TASK ITEM -> Exercise in exact copying: restate word for word only the lines below from the one containing "Cupshe E-Gift Crad" through the one containing "Products and Services", omitting any pictures.

DATASET CONTENT ->

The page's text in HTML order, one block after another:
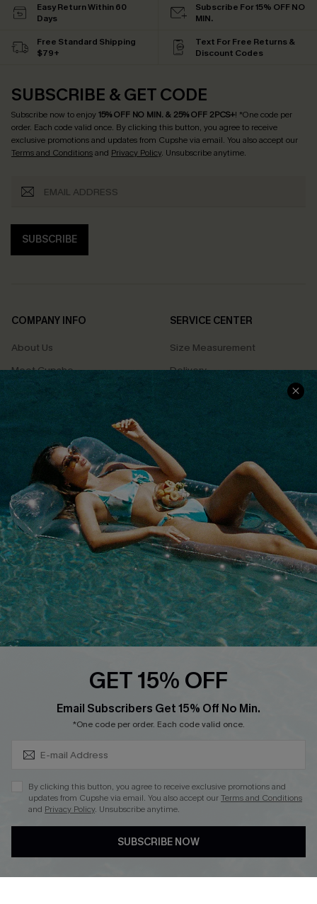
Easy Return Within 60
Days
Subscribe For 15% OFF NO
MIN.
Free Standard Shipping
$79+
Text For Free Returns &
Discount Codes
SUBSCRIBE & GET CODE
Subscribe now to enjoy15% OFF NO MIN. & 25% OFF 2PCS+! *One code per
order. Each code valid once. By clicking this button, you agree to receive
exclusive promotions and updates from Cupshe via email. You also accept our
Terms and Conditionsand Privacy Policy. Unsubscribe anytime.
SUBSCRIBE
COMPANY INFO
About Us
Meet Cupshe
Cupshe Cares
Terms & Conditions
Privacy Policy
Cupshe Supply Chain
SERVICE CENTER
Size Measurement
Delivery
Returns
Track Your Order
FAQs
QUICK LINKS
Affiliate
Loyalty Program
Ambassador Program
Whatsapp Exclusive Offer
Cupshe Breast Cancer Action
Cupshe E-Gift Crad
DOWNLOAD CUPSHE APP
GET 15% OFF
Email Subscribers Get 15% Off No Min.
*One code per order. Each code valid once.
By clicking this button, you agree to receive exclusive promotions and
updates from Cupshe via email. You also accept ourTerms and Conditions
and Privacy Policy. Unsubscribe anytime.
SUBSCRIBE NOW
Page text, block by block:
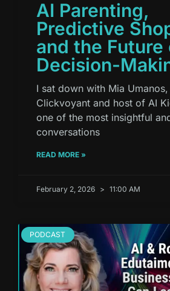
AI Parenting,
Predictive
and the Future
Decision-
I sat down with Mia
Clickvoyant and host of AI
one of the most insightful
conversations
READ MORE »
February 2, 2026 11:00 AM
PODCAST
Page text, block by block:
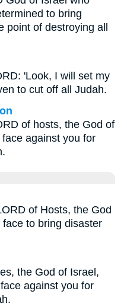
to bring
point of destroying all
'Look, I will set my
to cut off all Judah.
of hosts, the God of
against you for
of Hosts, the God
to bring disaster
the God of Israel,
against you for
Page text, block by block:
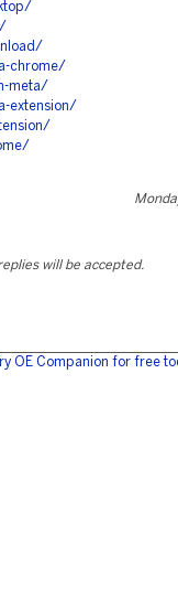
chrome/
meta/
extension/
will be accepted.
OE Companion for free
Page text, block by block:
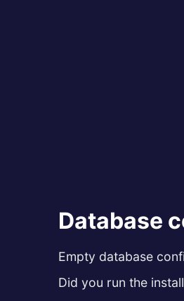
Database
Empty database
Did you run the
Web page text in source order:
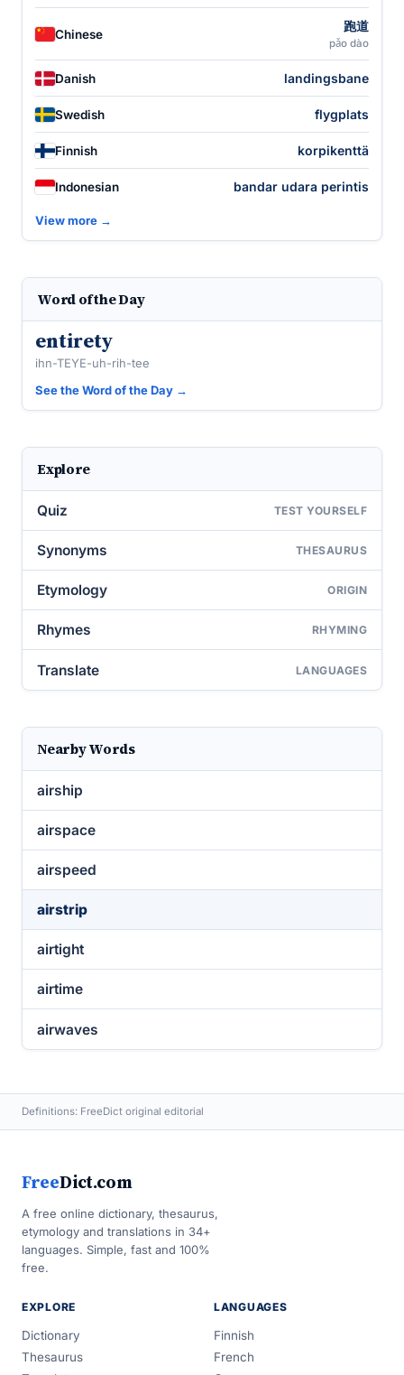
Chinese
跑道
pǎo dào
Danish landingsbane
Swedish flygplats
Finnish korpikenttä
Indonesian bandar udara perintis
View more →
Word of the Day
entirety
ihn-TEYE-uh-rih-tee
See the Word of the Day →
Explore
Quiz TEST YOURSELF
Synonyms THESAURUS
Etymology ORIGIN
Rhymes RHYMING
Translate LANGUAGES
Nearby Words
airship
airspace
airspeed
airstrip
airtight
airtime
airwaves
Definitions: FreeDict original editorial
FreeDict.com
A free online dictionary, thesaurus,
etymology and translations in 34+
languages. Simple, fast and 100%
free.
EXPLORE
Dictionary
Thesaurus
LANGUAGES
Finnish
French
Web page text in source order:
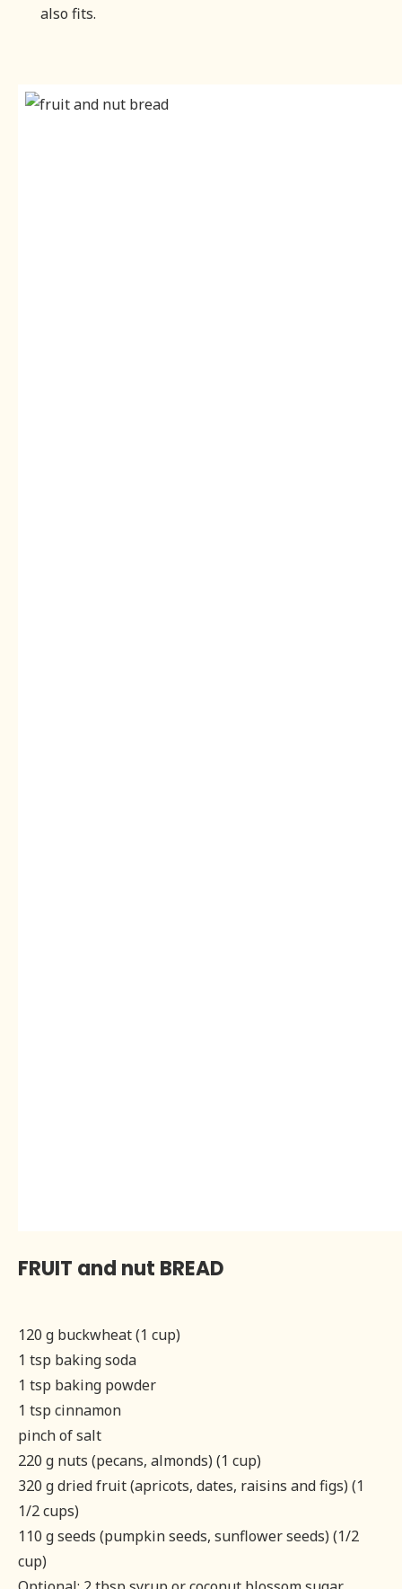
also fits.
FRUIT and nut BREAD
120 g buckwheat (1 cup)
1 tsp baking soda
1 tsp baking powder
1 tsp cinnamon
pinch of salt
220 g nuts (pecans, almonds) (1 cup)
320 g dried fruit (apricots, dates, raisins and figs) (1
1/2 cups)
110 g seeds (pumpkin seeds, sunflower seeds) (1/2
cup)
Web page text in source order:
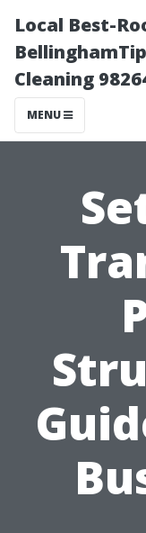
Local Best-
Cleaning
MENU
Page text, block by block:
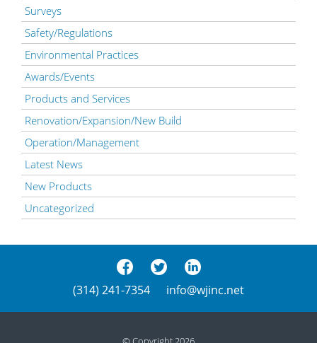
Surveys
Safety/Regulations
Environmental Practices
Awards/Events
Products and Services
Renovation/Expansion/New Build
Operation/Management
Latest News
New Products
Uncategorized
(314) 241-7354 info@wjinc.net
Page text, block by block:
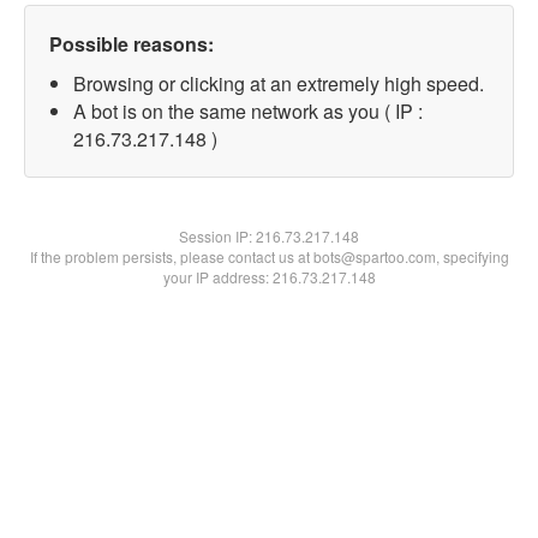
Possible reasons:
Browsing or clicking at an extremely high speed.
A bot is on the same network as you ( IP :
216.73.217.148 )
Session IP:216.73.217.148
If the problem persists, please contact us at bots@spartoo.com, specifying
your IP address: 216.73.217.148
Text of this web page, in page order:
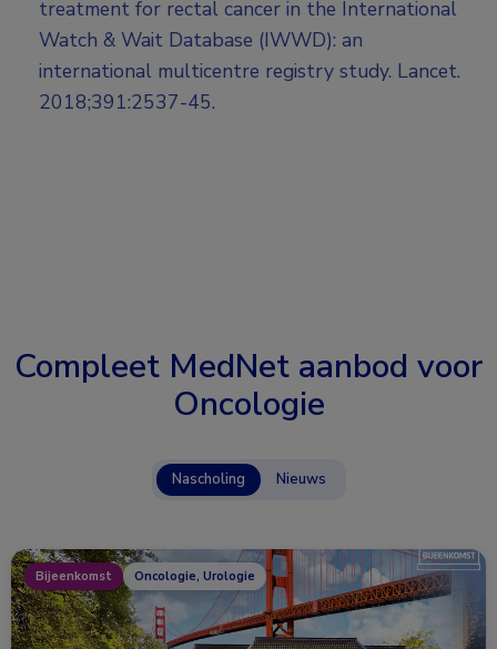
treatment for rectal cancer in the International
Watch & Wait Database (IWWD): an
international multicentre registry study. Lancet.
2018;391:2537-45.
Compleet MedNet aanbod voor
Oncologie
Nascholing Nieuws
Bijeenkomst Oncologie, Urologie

RESPONSE ->
Cupshe E-Gift Crad
DOWNLOAD CUPSHE APP
GET 15% OFF
Email Subscribers Get 15% Off No Min.
*One code per order. Each code valid once.
By clicking this button, you agree to receive exclusive promotions and
updates from Cupshe via email. You also accept ourTerms and Conditions
and Privacy Policy. Unsubscribe anytime.
SUBSCRIBE NOW
Page text, block by block:
AI Parenting,
Predictive
and the Future
Decision-
I sat down with Mia
Clickvoyant and host of AI
one of the most insightful
conversations
READ MORE »
February 2, 2026 11:00 AM
PODCAST
Page text, block by block:
to bring
point of destroying all
'Look, I will set my
to cut off all Judah.
of hosts, the God of
against you for
of Hosts, the God
to bring disaster
the God of Israel,
against you for
Page text, block by block:
chrome/
meta/
extension/
will be accepted.
OE Companion for free
Page text, block by block:
Database
Empty database
Did you run the
Web page text in source order:
Chinese
跑道
pǎo dào
Danish landingsbane
Swedish flygplats
Finnish korpikenttä
Indonesian bandar udara perintis
View more →
Word of the Day
entirety
ihn-TEYE-uh-rih-tee
See the Word of the Day →
Explore
Quiz TEST YOURSELF
Synonyms THESAURUS
Etymology ORIGIN
Rhymes RHYMING
Translate LANGUAGES
Nearby Words
airship
airspace
airspeed
airstrip
airtight
airtime
airwaves
Definitions: FreeDict original editorial
FreeDict.com
A free online dictionary, thesaurus,
etymology and translations in 34+
languages. Simple, fast and 100%
free.
EXPLORE
Dictionary
Thesaurus
LANGUAGES
Finnish
French
Web page text in source order:
also fits.
FRUIT and nut BREAD
120 g buckwheat (1 cup)
1 tsp baking soda
1 tsp baking powder
1 tsp cinnamon
pinch of salt
220 g nuts (pecans, almonds) (1 cup)
320 g dried fruit (apricots, dates, raisins and figs) (1
1/2 cups)
110 g seeds (pumpkin seeds, sunflower seeds) (1/2
cup)
Web page text in source order:
Local Best-
Cleaning
MENU
Page text, block by block:
Surveys
Safety/Regulations
Environmental Practices
Awards/Events
Products and Services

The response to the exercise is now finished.